Alert Verification Workflow#

Two approaches for leveraging VLMs to generate alerts are showcased as part of the agent worklows:

Alert Verification: The VLM analyzes video snippets corresponding to alerts generated upstream for verification; original alerts are generated through combination of object detection/tracking and behavior analytics microservices that process video streams in realtime. This approach invokes the VLM more sporadically and hence has lower GPU requirements , but depends on an upstream entity to generate “candidate” alerts for verification.
Real-Time alerts: The VLM continuously processes segments from a video source (eg: camera) at periodic intervals based on a user defined chunk duration . This approach leverages the generalizability of VLMs to trigger alerts for a broad set of cases (VLM fine tuning/prompt tuning may be needed). . However, it has higher GPU requirements due to more frequent VLM usage.

This section addresses the Alert Verification workflow; see the next section for Real-Time Alerts.

Use Cases for Alert Verification

Estimated Deployment Time: 15-20 minutes

The following diagram illustrates the alert verification workflow architecture:

Key Features of the Alert Verification Agent:

RTVI CV for real-time object detection using Grounding DINO (open-vocabulary detection)
Behavior Analaytics for rule-based and configurable alert generation from detection results
Alert Verification for VLM-based alert clip review to reduce false positives
Alert storage for querying and reporting
Report Generation

What’s being deployed#

NVStreamer: Video streaming service for dataset video playback, thereby replicating live cameras in a real world deployment
Video IO & Storage (VIOS): Video ingestion (of NVStreamer video streams) supporting live streaming, recording, and playback features used by the agent
RTVI CV: Real-Time Video Intelligence CV Microservice for object detection that processes VIOS live streams to output metadata to Kafka
Behavior Analaytics: Processes metadata from RTVI CV to generate alerts
Alert Verification: Verification of alert video using VLM
Cosmos Reason (NIM): Vision-language model with physical reasoning capabilities used by Alert Verification
ELK: Elasticsearch, Logstash, and Kibana stack for log storage and analysis
VSS Agent: Agent service that orchestrates tool calls and model inference to answer questions and generate outputs
Nemotron LLM (NIM): LLM inference service used for reasoning, tool selection, and response generation
Phoenix: Observability and telemetry service for agent workflow monitoring

Before you begin, ensure all of the prerequisites are met. See Prerequisites for more details.

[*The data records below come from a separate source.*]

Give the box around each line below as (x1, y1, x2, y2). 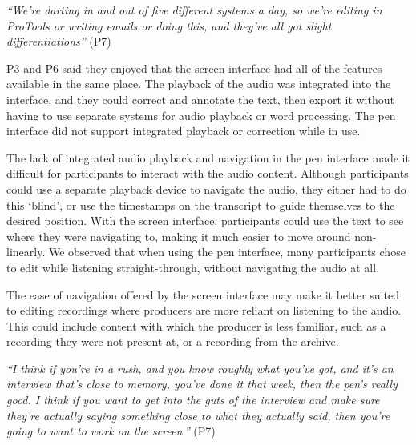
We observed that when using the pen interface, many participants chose (48, 243, 406, 260)
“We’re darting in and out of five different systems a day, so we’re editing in (6, 2, 382, 18)
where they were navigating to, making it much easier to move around (6, 227, 351, 244)
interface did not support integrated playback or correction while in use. (6, 122, 361, 139)
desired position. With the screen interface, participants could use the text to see (6, 212, 404, 229)
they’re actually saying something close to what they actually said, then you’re (6, 407, 390, 423)
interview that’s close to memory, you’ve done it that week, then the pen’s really (6, 375, 398, 392)
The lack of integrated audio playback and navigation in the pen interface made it (6, 149, 410, 166)
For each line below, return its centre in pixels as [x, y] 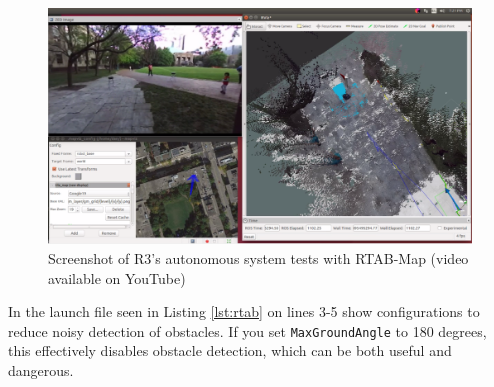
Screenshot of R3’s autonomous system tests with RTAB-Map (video [258, 258]
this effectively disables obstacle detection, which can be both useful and [230, 350]
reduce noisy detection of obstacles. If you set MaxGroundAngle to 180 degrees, [247, 330]
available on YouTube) [117, 277]
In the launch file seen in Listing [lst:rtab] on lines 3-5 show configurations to [244, 311]
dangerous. [41, 370]
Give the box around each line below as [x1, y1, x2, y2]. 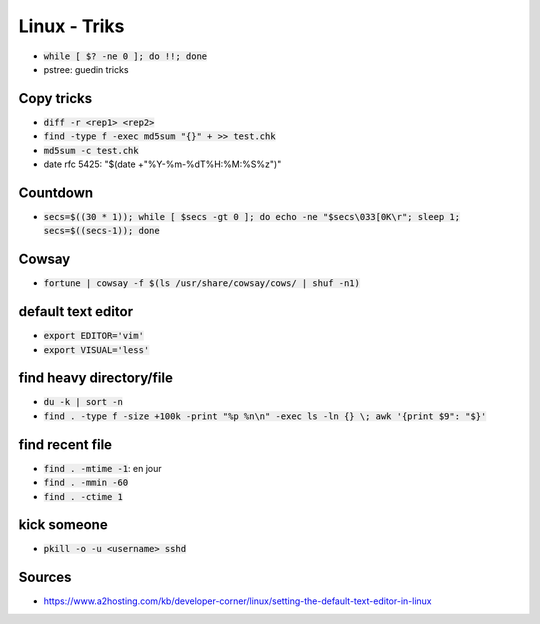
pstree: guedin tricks [43, 63, 129, 75]
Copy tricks [18, 90, 93, 107]
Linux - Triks [18, 15, 125, 37]
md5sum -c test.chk [43, 145, 139, 156]
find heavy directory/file [18, 370, 174, 387]
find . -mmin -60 [43, 477, 129, 489]
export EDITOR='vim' [43, 330, 145, 342]
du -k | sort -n [43, 396, 124, 408]
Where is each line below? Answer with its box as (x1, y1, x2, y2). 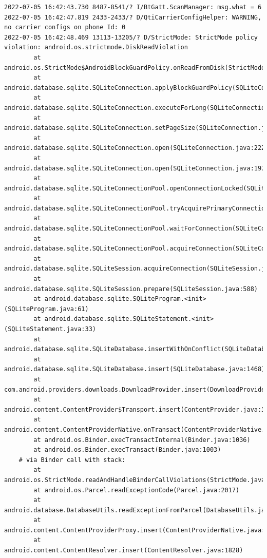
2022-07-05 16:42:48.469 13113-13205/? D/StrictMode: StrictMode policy (4, 33, 258, 41)
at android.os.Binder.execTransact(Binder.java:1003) (33, 446, 221, 454)
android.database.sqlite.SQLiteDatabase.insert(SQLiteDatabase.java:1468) (4, 365, 265, 373)
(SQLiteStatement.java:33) (4, 325, 96, 333)
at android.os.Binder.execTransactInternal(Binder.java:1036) (33, 436, 251, 444)
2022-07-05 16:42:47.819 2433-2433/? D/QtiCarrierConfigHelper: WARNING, (4, 13, 262, 21)
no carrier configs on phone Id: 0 (4, 24, 126, 31)
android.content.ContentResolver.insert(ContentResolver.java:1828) (4, 547, 243, 554)
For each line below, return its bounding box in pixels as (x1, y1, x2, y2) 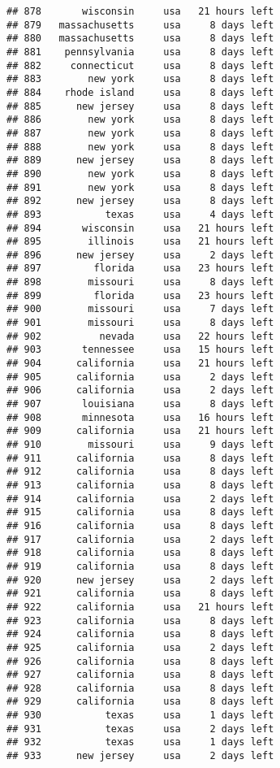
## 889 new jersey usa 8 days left (6, 154, 274, 167)
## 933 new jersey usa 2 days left (6, 750, 274, 762)
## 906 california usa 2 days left (6, 384, 274, 397)
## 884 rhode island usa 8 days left (6, 86, 274, 98)
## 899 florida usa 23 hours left (6, 289, 274, 302)
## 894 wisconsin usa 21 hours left (6, 222, 274, 234)
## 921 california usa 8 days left (6, 588, 274, 600)
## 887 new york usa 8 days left (6, 127, 274, 139)
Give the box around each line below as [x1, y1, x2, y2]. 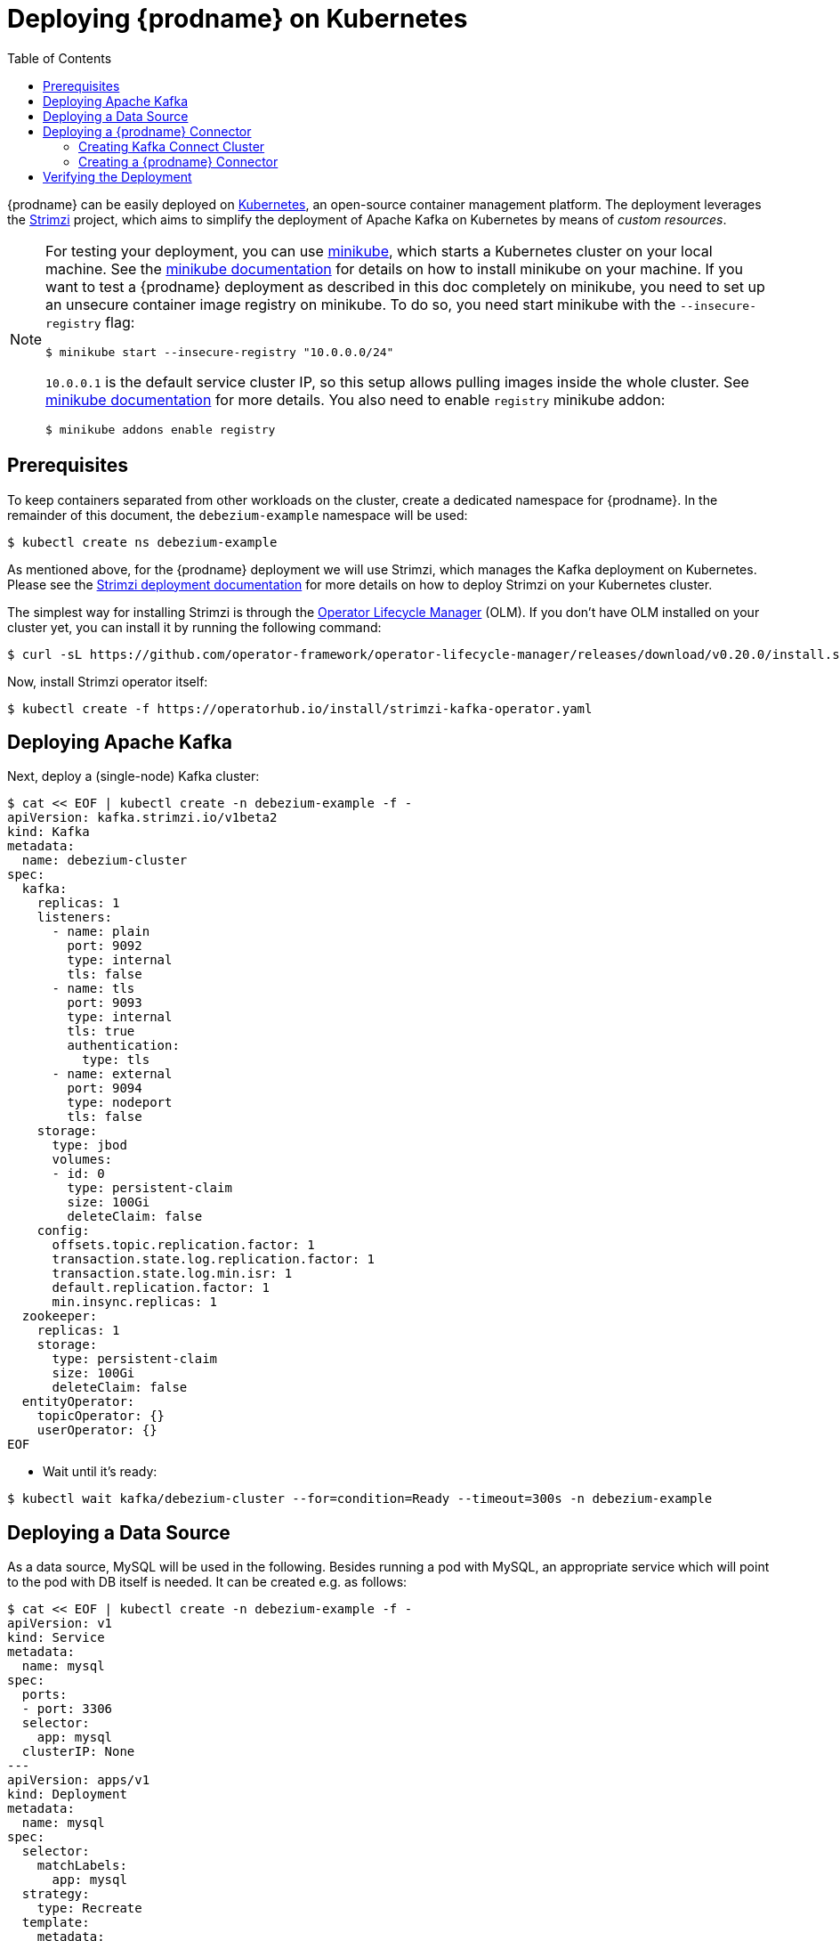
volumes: [52, 1152, 113, 1167]
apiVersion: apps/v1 [7, 1773, 150, 1788]
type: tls [82, 1052, 150, 1068]
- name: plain [52, 924, 150, 939]
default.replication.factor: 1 [52, 1280, 271, 1295]
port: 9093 [67, 995, 142, 1011]
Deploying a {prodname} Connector [43, 123, 252, 139]
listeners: [36, 910, 113, 925]
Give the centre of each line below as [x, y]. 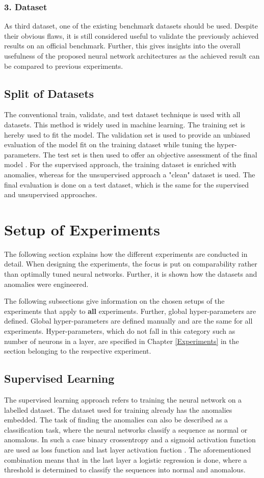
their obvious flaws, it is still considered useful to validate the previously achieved [131, 35]
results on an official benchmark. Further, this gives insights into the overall [122, 46]
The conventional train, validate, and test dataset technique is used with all [122, 114]
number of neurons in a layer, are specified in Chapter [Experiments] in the [122, 341]
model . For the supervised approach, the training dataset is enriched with [120, 164]
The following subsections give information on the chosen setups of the [114, 301]
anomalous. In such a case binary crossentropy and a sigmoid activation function [130, 440]
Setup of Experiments [82, 229]
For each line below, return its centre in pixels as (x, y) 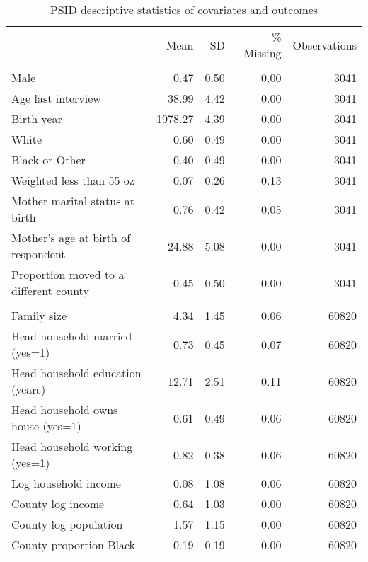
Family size (39, 315)
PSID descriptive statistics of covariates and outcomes (184, 10)
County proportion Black (74, 545)
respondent (39, 254)
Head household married (72, 336)
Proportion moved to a (68, 274)
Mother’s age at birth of (71, 237)
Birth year (37, 119)
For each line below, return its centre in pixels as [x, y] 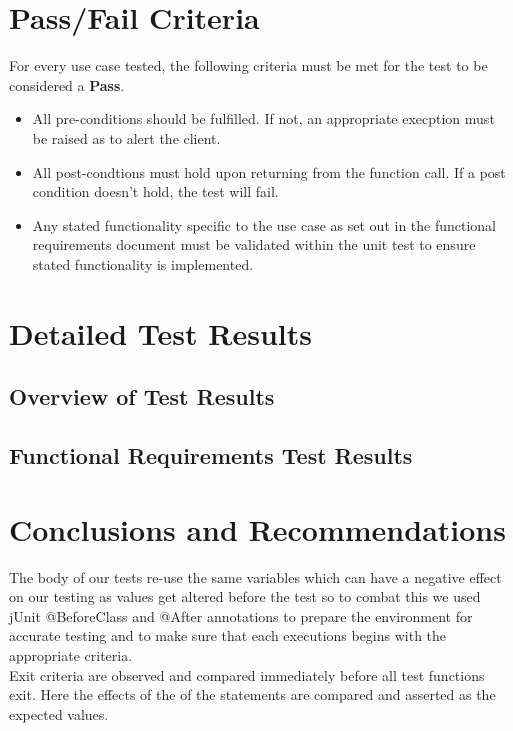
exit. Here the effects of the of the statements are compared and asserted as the [252, 694]
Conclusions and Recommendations [257, 528]
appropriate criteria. [71, 654]
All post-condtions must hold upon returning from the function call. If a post [269, 171]
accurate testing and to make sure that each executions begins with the [228, 635]
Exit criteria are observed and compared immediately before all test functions [247, 674]
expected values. [59, 713]
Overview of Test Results [142, 396]
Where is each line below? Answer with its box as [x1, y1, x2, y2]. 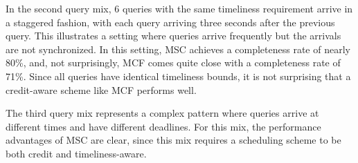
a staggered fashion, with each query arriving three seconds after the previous [6, 15, 335, 29]
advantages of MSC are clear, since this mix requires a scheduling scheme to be [6, 133, 341, 147]
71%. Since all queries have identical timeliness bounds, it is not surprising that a [6, 68, 351, 83]
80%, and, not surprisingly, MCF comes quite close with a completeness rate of [6, 55, 341, 70]
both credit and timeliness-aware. [6, 146, 147, 160]
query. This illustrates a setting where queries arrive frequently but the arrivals [6, 28, 341, 43]
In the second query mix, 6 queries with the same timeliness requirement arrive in [6, 1, 353, 15]
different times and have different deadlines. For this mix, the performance [6, 119, 321, 133]
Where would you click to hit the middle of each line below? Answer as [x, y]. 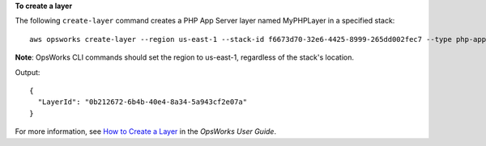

Once deployed, the following services are available:

Once you’ve familiarized yourself with the alert verification workflow, you can explore:

Modifying the alert prompt in the Alert Verification Microservice configuration.
Adjusting rate limit settings to control alert verification frequency.
Configuring G-DINO prompting and class thresholds for custom detection scenarios.

Some CR2 VLM inaccuracies might be observed with the public model.
Video snippets generated for alerts may be short (eg: only couple of seconds) depending on behavior analytics processing of the specific video, which could impacting VLM accuracy. To address this issue, modify the fovCountViolationIncidentThreshold setting to desired minimal alert clip duration within this file deployments/developer-workflow/dev-profile-alerts/vss-behavior-analytics/configs/vss-behavior-analytics-kafka-config.json
Video playback duration for verified alerts may not exactly match the alert timestamps.
Report generation may not work correctly with this profile.
In the event perception crashes and restarts, streams are not automatically readded and alerts will not be generated.
For remote VLM and LLM deployments, the alert verification timeout may need to be increased from the default value of 5 seconds. See Alert Verification VLM Configuration Options for specific details.